Aug 22, 2022

The One Year Bible: Prophecy as Performance Art

 This week my reading has been primarily in the book of Ezekiel.  When we think of books of the Bible filled with fantastic beasts, mind-blowing imagery, and mystifying prophecy, we look to Daniel and Revelation.  But Ezekiel holds its own with terrifying descriptions of angels, vivid visions of the Divine coupled with the same prophecies of doom we've come to expect from Jeremiah.

One artist's rendering of Ezekiel's fantastic vision of the cherubim with their four faces (that of a human, a lion, an ox and an eagle) and wings covered in eyes, the wheels (and the wheels within each wheel), and the surface above which sits the throne of God.  After growing up with images of golden haired Ken-doll angels, Ezekiel's eye-popping description  of angels is a bracing reminder that God is bigger, higher, and stranger than we can begin to imagine.

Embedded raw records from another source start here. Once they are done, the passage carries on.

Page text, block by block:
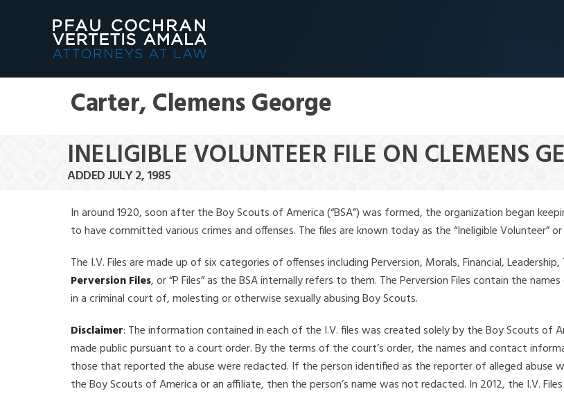
Carter, Clemens George
INELIGIBLE VOLUNTEER FILE ON CLEMENS
ADDED JULY 2, 1985
In around 1920, soon after the Boy Scouts of America (“BSA”) was formed, the organization began
to have committed various crimes and offenses. The files are known today as the “Ineligible Volunteer” or
The I.V. Files are made up of six categories of offenses including Perversion, Morals, Financial,
Perversion Files, or “P Files” as the BSA internally refers to them. The Perversion Files contain the
in a criminal court of, molesting or otherwise sexually abusing Boy Scouts.
Disclaimer: The information contained in each of the I.V. files was created solely by the Boy Scouts of
made public pursuant to a court order. By the terms of the court’s order, the names and contact
those that reported the abuse were redacted. If the person identified as the reporter of alleged abuse
the Boy Scouts of America or an affiliate, then the person’s name was not redacted. In 2012, the I.V.
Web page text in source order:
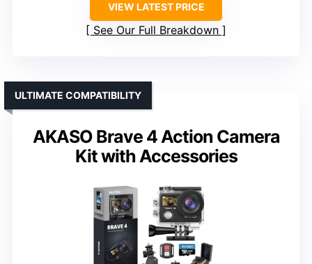
VIEW LATEST PRICE
See Our Full Breakdown
AKASO Brave 4 Action Camera
Kit with Accessories
ULTIMATE COMPATIBILITY
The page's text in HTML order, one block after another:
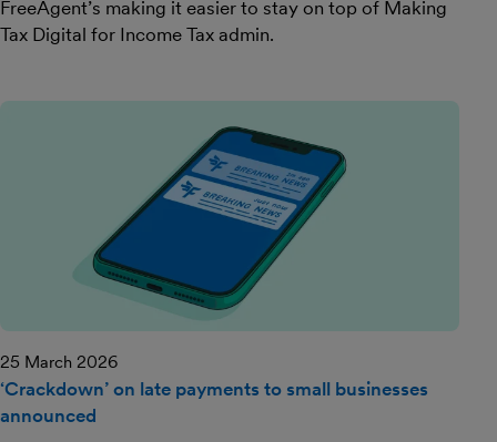
FreeAgent’s making it easier to stay on top of Making
Tax Digital for Income Tax admin.
25 March 2026
‘Crackdown’ on late payments to small businesses
announced

While Jeremiah was holding it down back in Jerusalem, Ezekiel is embedded with exiles in Babylon.  These early arrivals to captivity are, according to both prophets, are the lucky ones.  The unrepentant people of Judah left in Jerusalem are as doomed as doomed can be.

One of the things that really sets Ezekiel apart is the way he delivers his prophecies.  Ezekiel is a performance artist. He shows rather than tells the impending disaster facing Israel. He does crazy things like lie on his left side for over a year and eating food cooked over human feces (Ezekiel 4:4-12).  The human feces was too much for Ezekiel and God relented and allowed him to cook his food over cow poop instead. In Ezekiel 12, the prophet is instructed to publicly pack a bag and pretend he was going on a long journey into exile. He would conclude his little one-act play by digging a hole through a wall with his hands.  

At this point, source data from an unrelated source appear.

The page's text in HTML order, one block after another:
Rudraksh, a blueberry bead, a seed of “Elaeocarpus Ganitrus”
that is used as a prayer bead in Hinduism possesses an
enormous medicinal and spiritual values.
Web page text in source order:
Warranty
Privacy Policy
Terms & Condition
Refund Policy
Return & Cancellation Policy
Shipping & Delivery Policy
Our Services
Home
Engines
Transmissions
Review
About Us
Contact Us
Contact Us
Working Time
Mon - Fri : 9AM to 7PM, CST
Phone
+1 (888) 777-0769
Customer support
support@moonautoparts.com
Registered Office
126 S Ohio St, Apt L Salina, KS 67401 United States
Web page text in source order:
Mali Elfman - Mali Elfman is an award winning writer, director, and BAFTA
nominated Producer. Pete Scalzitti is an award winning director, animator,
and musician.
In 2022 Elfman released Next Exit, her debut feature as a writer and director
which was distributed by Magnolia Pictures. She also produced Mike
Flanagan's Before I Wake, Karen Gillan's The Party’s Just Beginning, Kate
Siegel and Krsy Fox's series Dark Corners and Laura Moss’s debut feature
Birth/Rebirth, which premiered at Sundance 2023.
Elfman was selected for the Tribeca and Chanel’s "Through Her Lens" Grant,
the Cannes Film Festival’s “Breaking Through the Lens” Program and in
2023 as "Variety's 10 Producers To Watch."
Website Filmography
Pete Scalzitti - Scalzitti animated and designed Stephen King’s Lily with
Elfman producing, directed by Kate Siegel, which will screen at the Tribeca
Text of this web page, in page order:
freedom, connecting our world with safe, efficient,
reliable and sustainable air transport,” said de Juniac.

When Ezekiel wasn't putting on performances, he was prophesying through parables.  He tells the story of the useless vine (Ezekiel 15), the two eagles (Ezekiel 17) and somewhat icky parable of the unfaithful wife--a story replete with rather lurid imagery (Ezekiel 16).

I've often said that Ezekiel is my least favorite book in the Bible--I have found it at various times to be confusing, disturbing and boring. But this time around, I'm coming around to Ezekiel and his bizarro performance art, perplexing parables, and surreal visions.